Is there “free will” in heaven? What about “free will” in life? (Photo credit: Zombie Inc. Wholesale Zombies for Over 25 years)

Author: Wade C. Wilson

Philosophers generally feel that our life circumstances must either be preset through destiny, or totally chaotic with infinite possibilities through the phenomenon of freewill: they cannot be both.  However, research using hypnotically accessed memories of what happens to us during our inter-life period, or the time after we die and before our successive life, provides insight into this issue and refutes this either-or assumption.

Many things occur during the inter-life period that aids our soul’s growth, learning and development.  Four primary functions during the inter-life period include rest and recuperation to allow our souls to completely recover from the trials and stress experienced during life; a series of life reviews for our souls to learn the consequences of our actions on Earth and other ways in which we could have better responded to those trials; classes to learn and practice the specialization functions that we serve in as souls during this inter-life period (similar to career training and development for the spirit); and life planning sessions for our next incarnation.  It is this latter function in which we find the answer to the question on the relationship between destiny and freewill.
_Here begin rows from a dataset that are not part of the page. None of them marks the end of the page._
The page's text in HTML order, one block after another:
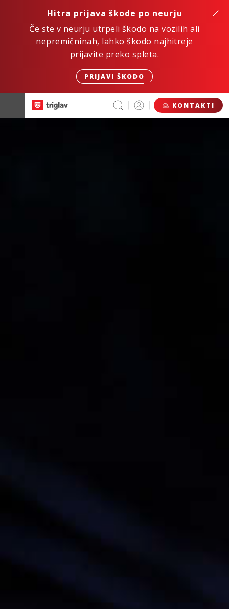
Hitra prijava škode po neurju
Če ste v neurju utrpeli škodo na vozilih ali
nepremičninah, lahko škodo najhitreje
prijavite preko spleta.
PRIJAVI ŠKODO
KONTAKTI
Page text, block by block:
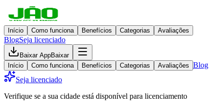
Início Como funciona Benefícios Categorias Avaliações
BlogSeja licenciado
Baixar AppBaixar
Início
Como funciona Benefícios Categorias Avaliações Blog
Seja licenciado
Verifique se a sua cidade está disponível para licenciamento
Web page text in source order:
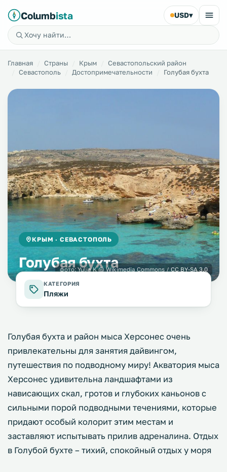
Columbista USD▾
Главная Страны Крым
Севастопольский район
Севастополь
Достопримечательности Голубая бухта
КРЫМ · СЕВАСТОПОЛЬ
Голубая бухта
фото: Yulia K@ Wikimedia Commons / CC BY-SA 3.0
КАТЕГОРИЯ
Пляжи
Голубая бухта и район мыса Херсонес очень
привлекательны для занятия дайвингом,
путешествия по подводному миру! Акватория мыса
Херсонес удивительна ландшафтами из
нависающих скал, гротов и глубоких каньонов с
сильными порой подводными течениями, которые
придают особый колорит этим местам и
заставляют испытывать прилив адреналина. Отдых
в Голубой бухте – тихий, спокойный отдых у моря
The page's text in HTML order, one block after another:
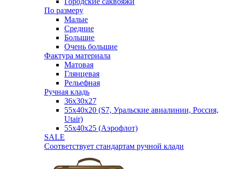
По размеру
Малые
Средние
Большие
Очень большие
Фактура материала
Матовая
Глянцевая
Рельефная
Ручная кладь
36х30x27
55х40х20 (S7, Уральские авиалинии, Россия,
Utair)
55х40х25 (Аэрофлот)
SALE
Соответствует стандартам ручной клади
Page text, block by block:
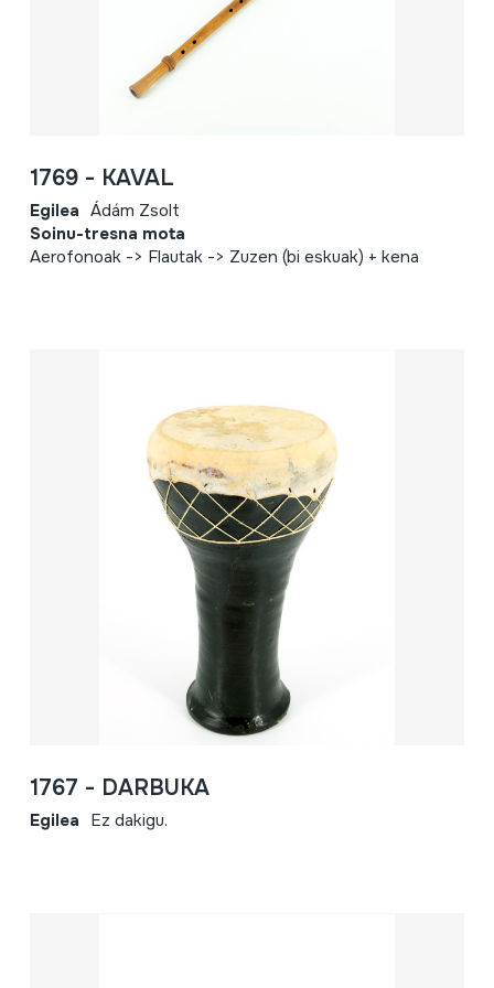
1769 - KAVAL
Egilea Ádám Zsolt
Soinu-tresna mota
Aerofonoak -> Flautak -> Zuzen (bi eskuak) + kena
1767 - DARBUKA
Egilea Ez dakigu.
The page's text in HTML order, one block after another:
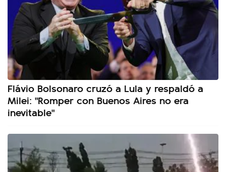
Flávio Bolsonaro cruzó a Lula y respaldó a
Milei: "Romper con Buenos Aires no era
inevitable"
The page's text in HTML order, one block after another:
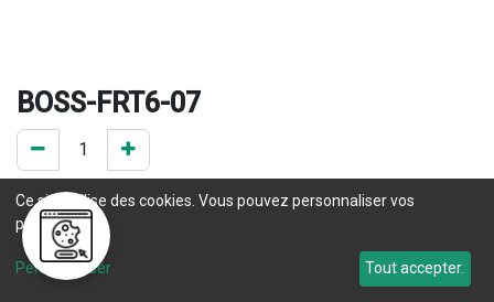
BOSS-FRT6-07
0 Pce en stock
contact
avec notre service commercial.
Ce site utilise des cookies. Vous pouvez personnaliser vos
préférences.
Personnaliser Tout accepter.
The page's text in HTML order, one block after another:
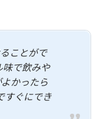
ことがで
味で飲みや
かったら
すぐにでき
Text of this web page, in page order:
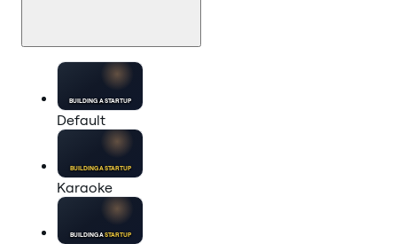
BUILDING ASTARTUP
Default
BUILDING ASTARTUP
Karaoke
BUILDING ASTARTUP
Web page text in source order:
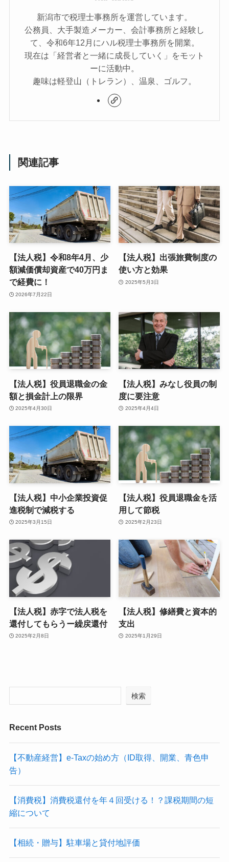
新潟市で税理士事務所を運営しています。
公務員、大手製造メーカー、会計事務所と経験し
て、令和6年12月にハル税理士事務所を開業。
現在は「経営者と一緒に成長していく」をモット
ーに活動中。
趣味は軽登山（トレラン）、温泉、ゴルフ。
関連記事
【法人税】令和8年4月、少
額減価償却資産で40万円ま
で経費に！
2026年7月22日
【法人税】出張旅費制度の
使い方と効果
2025年5月3日
【法人税】役員退職金の金
額と損金計上の限界
2025年4月30日
【法人税】みなし役員の制
度に要注意
2025年4月4日
【法人税】中小企業投資促
進税制で減税する
2025年3月15日
【法人税】役員退職金を活
用して節税
2025年2月23日
【法人税】赤字で法人税を
還付してもらうー繰戻還付
2025年2月8日
【法人税】修繕費と資本的
支出
2025年1月29日
検索
Recent Posts
【不動産経営】e-Taxの始め方（ID取得、開業、青色申
告）
【消費税】消費税還付を年４回受ける！？課税期間の短
縮について
【相続・贈与】駐車場と貸付地評価
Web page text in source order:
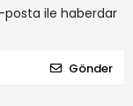
posta ile haberdar
Gönder
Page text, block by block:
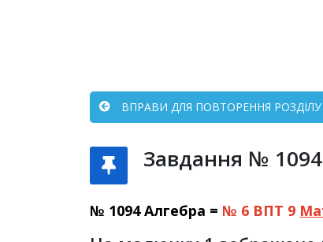
ВПРАВИ ДЛЯ ПОВТОРЕННЯ РОЗДІЛУ
Завдання № 1094
№ 1094 Алгебра = № 6 ВПТ 9
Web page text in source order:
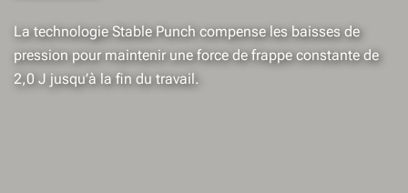
La technologie Stable Punch compense les baisses de
pression pour maintenir une force de frappe constante de
2,0 J jusqu’à la fin du travail.
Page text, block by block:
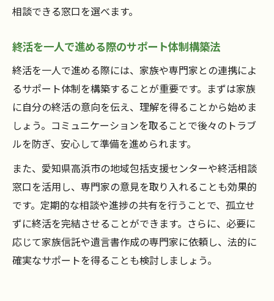
相談できる窓口を選べます。
終活を一人で進める際のサポート体制構築法
終活を一人で進める際には、家族や専門家との連携によ
るサポート体制を構築することが重要です。まずは家族
に自分の終活の意向を伝え、理解を得ることから始めま
しょう。コミュニケーションを取ることで後々のトラブ
ルを防ぎ、安心して準備を進められます。
また、愛知県高浜市の地域包括支援センターや終活相談
窓口を活用し、専門家の意見を取り入れることも効果的
です。定期的な相談や進捗の共有を行うことで、孤立せ
ずに終活を完結させることができます。さらに、必要に
応じて家族信託や遺言書作成の専門家に依頼し、法的に
確実なサポートを得ることも検討しましょう。
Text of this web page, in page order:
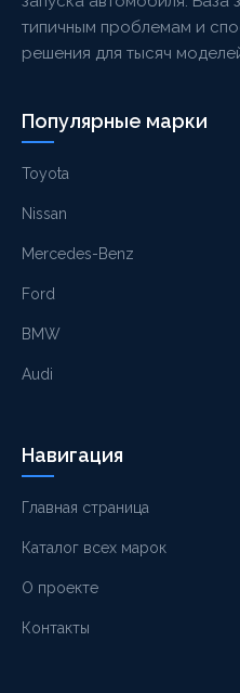
типичным проблемам и
решения для тысяч
Популярные марки
Toyota
Nissan
Mercedes-Benz
Ford
BMW
Audi
Навигация
Главная страница
Каталог всех марок
О проекте
Контакты
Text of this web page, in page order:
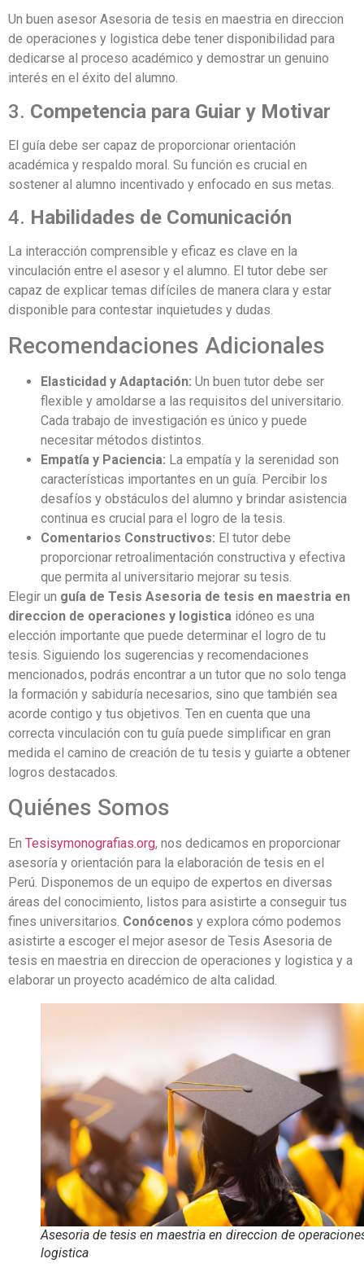
Un buen asesor Asesoria de tesis en maestria en direccion
de operaciones y logistica debe tener disponibilidad para
dedicarse al proceso académico y demostrar un genuino
interés en el éxito del alumno.
3. Competencia para Guiar y Motivar
El guía debe ser capaz de proporcionar orientación
académica y respaldo moral. Su función es crucial en
sostener al alumno incentivado y enfocado en sus metas.
4. Habilidades de Comunicación
La interacción comprensible y eficaz es clave en la
vinculación entre el asesor y el alumno. El tutor debe ser
capaz de explicar temas difíciles de manera clara y estar
disponible para contestar inquietudes y dudas.
Recomendaciones Adicionales
Elasticidad y Adaptación: Un buen tutor debe ser
flexible y amoldarse a las requisitos del universitario.
Cada trabajo de investigación es único y puede
necesitar métodos distintos.
Empatía y Paciencia: La empatía y la serenidad son
características importantes en un guía. Percibir los
desafíos y obstáculos del alumno y brindar asistencia
continua es crucial para el logro de la tesis.
Comentarios Constructivos: El tutor debe
proporcionar retroalimentación constructiva y efectiva
que permita al universitario mejorar su tesis.
Elegir un guía de Tesis Asesoria de tesis en maestria en
direccion de operaciones y logistica idóneo es una
elección importante que puede determinar el logro de tu
tesis. Siguiendo los sugerencias y recomendaciones
mencionados, podrás encontrar a un tutor que no solo tenga
la formación y sabiduría necesarios, sino que también sea
acorde contigo y tus objetivos. Ten en cuenta que una
correcta vinculación con tu guía puede simplificar en gran
medida el camino de creación de tu tesis y guiarte a obtener
logros destacados.
Quiénes Somos
En Tesisymonografias.org, nos dedicamos en proporcionar
asesoría y orientación para la elaboración de tesis en el
Perú. Disponemos de un equipo de expertos en diversas
áreas del conocimiento, listos para asistirte a conseguir tus
fines universitarios. Conócenos y explora cómo podemos
asistirte a escoger el mejor asesor de Tesis Asesoria de
tesis en maestria en direccion de operaciones y logistica y a
elaborar un proyecto académico de alta calidad.
Asesoria de tesis en maestria en direccion de
logistica
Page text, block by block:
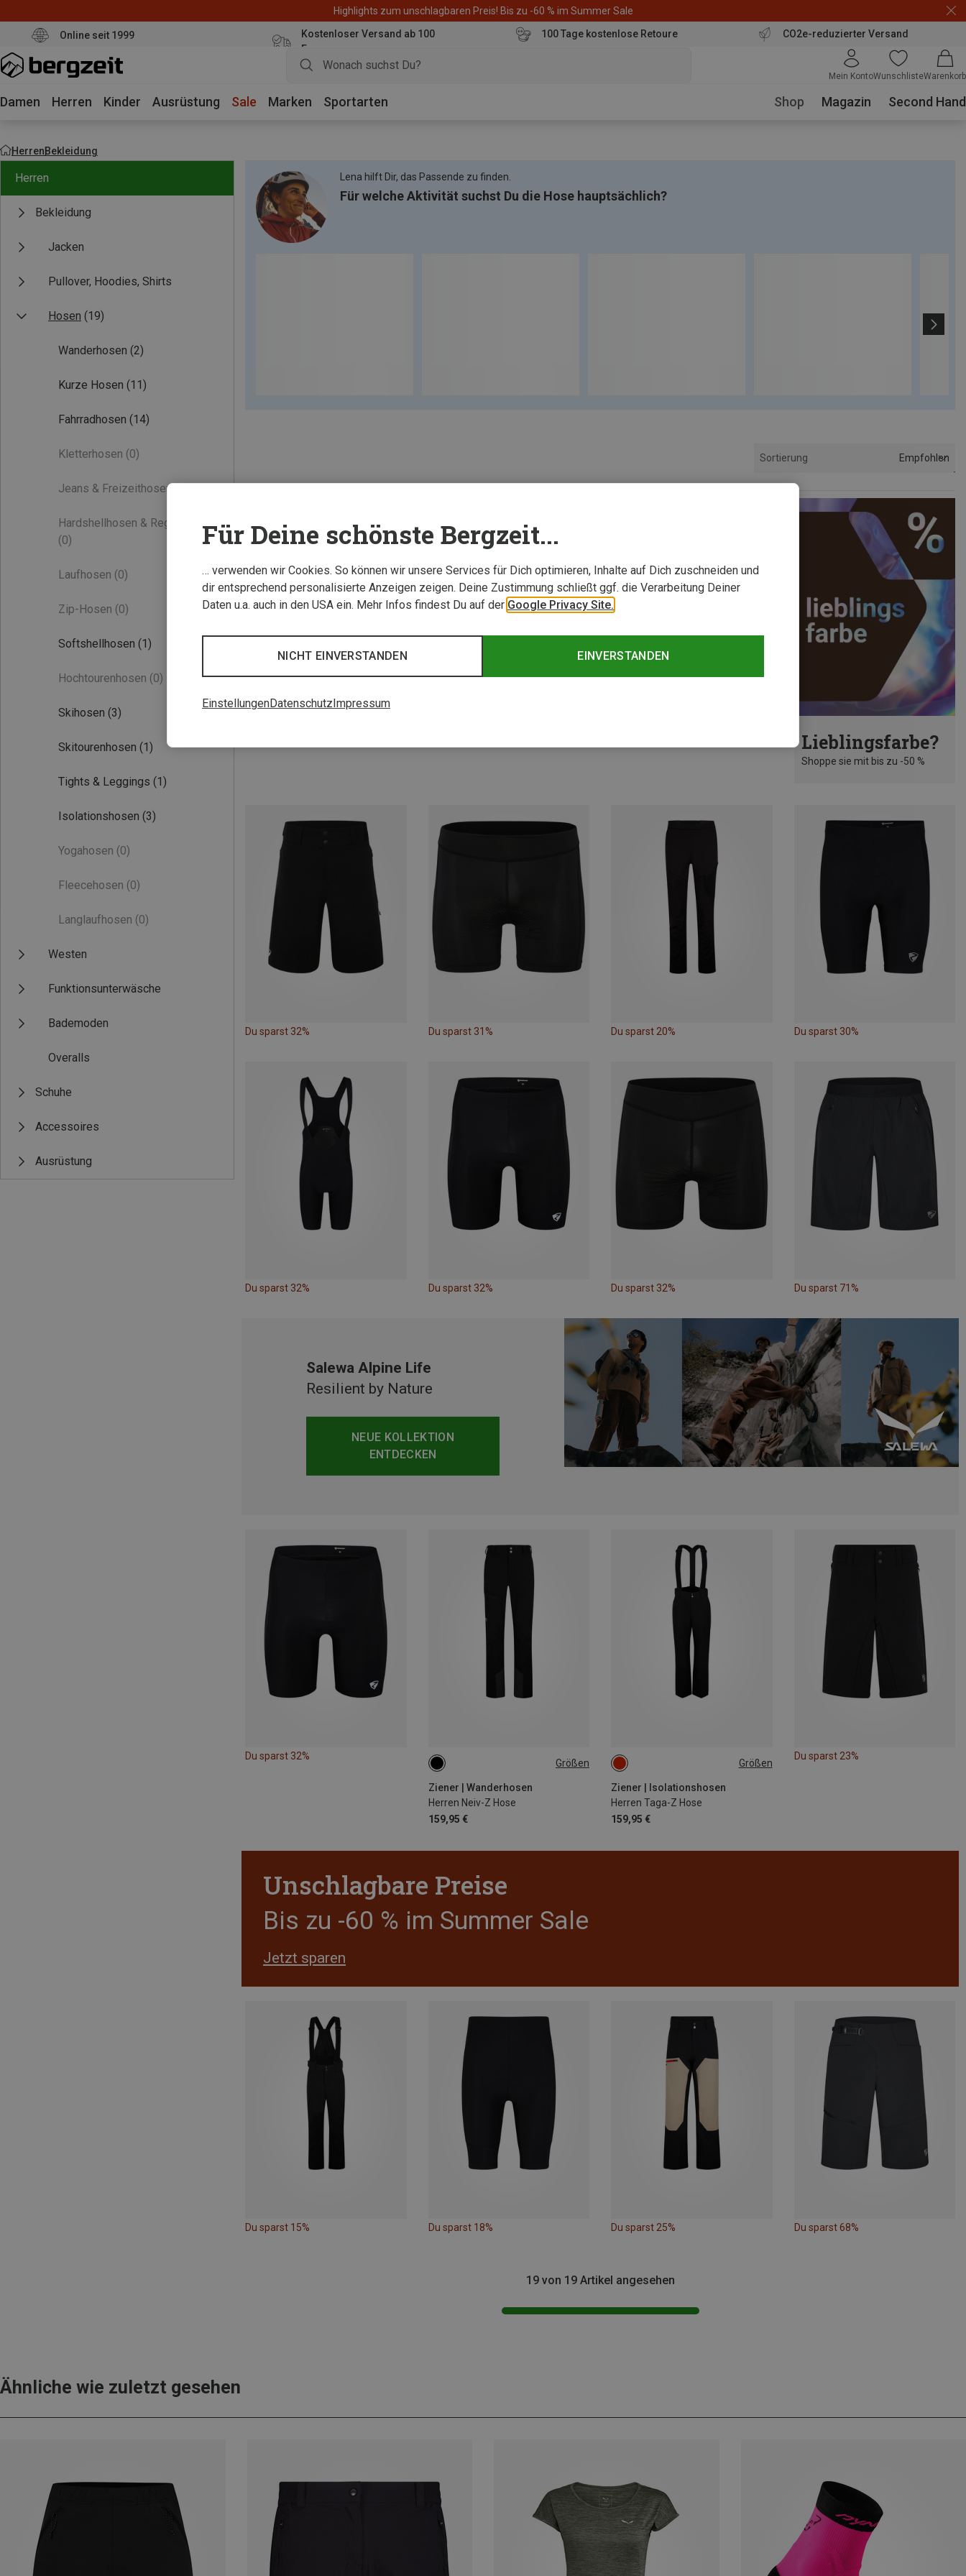
Highlights zum unschlagbaren Preis! Bis zu -60 % im Summer Sale
Online seit 1999
Kostenloser Versand ab 100
Euro
100 Tage kostenlose Retoure CO2e-reduzierter Versand
Mein KontoWunschlisteWarenkorb
Damen Herren Kinder Ausrüstung Sale Marken Sportarten Shop Magazin Second Hand
HerrenBekleidung
Herren
Bekleidung
Jacken
Pullover, Hoodies, Shirts
Hosen (19)
Wanderhosen (2)
Kurze Hosen (11)
Fahrradhosen (14)
Kletterhosen (0)
Jeans & Freizeithosen
Hardshellhosen & Regenhosen
(0)
Laufhosen (0)
Zip-Hosen (0)
Softshellhosen (1)
Hochtourenhosen (0)
Skihosen (3)
Skitourenhosen (1)
Tights & Leggings (1)
Isolationshosen (3)
Yogahosen (0)
Fleecehosen (0)
Langlaufhosen (0)
Westen
Funktionsunterwäsche
Bademoden
Overalls
Schuhe
Accessoires
Ausrüstung
Lena hilft Dir, das Passende zu finden.
Für welche Aktivität suchst Du die Hose hauptsächlich?
Sortierung Empfohlen
Lieblingsfarbe?
Shoppe sie mit bis zu -50 %
Du sparst 32% Du sparst 31% Du sparst 20% Du sparst 30%
Du sparst 32% Du sparst 32% Du sparst 32% Du sparst 71%
Salewa Alpine Life
Resilient by Nature
NEUE KOLLEKTION
ENTDECKEN
Du sparst 32%
Größen
Ziener | Wanderhosen
Herren Neiv-Z Hose
159,95 €
Größen
Ziener | Isolationshosen
Herren Taga-Z Hose
159,95 €
Du sparst 23%
Unschlagbare Preise
Bis zu -60 % im Summer Sale
Jetzt sparen
Du sparst 15% Du sparst 18% Du sparst 25% Du sparst 68%
19 von 19 Artikel angesehen
Ähnliche wie zuletzt gesehen
Für Deine schönste Bergzeit...
… verwenden wir Cookies. So können wir unsere Services für Dich optimieren, Inhalte auf Dich zuschneiden und
dir entsprechend personalisierte Anzeigen zeigen. Deine Zustimmung schließt ggf. die Verarbeitung Deiner
Daten u.a. auch in den USA ein. Mehr Infos findest Du auf der Google Privacy Site.
EINVERSTANDEN
NICHT EINVERSTANDEN
EinstellungenDatenschutzImpressum
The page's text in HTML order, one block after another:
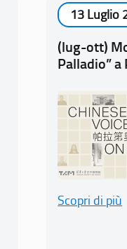
13 Luglio
(lug-ott)
Palladio” a
Scopri di più
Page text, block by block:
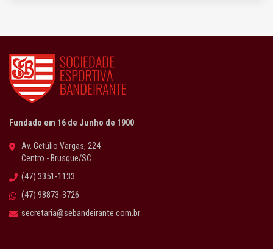
Fundado em 16 de Junho de 1900
Av. Getúlio Vargas, 224
Centro - Brusque/SC
(47) 3351-1133
(47) 98873-3726
secretaria@sebandeirante.com.br
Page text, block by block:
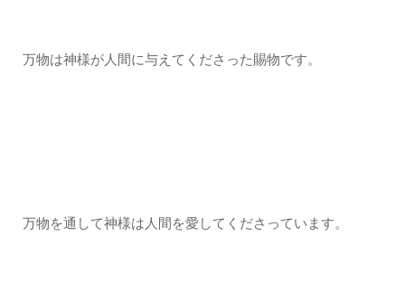
万物は神様が人間に与えてくださった賜物です。
万物を通して神様は人間を愛してくださっています。

According to the research, when we plan our next life we start with a choice of bodies and life circumstances in which we will pursue unique life stories that will help us address the issues we need to tackle in our next incarnation.  Every life has goals for the spirit to experience, learn, and conquer.  These goals could certainly be considered a ‘destiny’ as it is the intention of the life planning process that those trials (and tribulations) should be experienced during life.  Since so many stress-causing trials are unpleasant life experiences, it may well be that the harshest things we have and will experience in life are ‘destined’ events that we personally elected, as souls, that we should experience during our lifetime!  [Return later and ponder that sentence, and the implication may blow your mind!]

Usually when we choose the human body and life story we want to live while experiencing those life trials, a series of options are presented to us as souls, ranging from ‘easy,’ ‘normal,’ and ‘hard’ life options.  So-called ‘hard’ life options are often tackled by more experienced or ambitious souls because those lives represent an opportunity for greater and faster development for the soul if the soul can successfully navigate through the harder choices presented by those challenging life circumstances.  And that is where the overlap occurs between destiny and freewill.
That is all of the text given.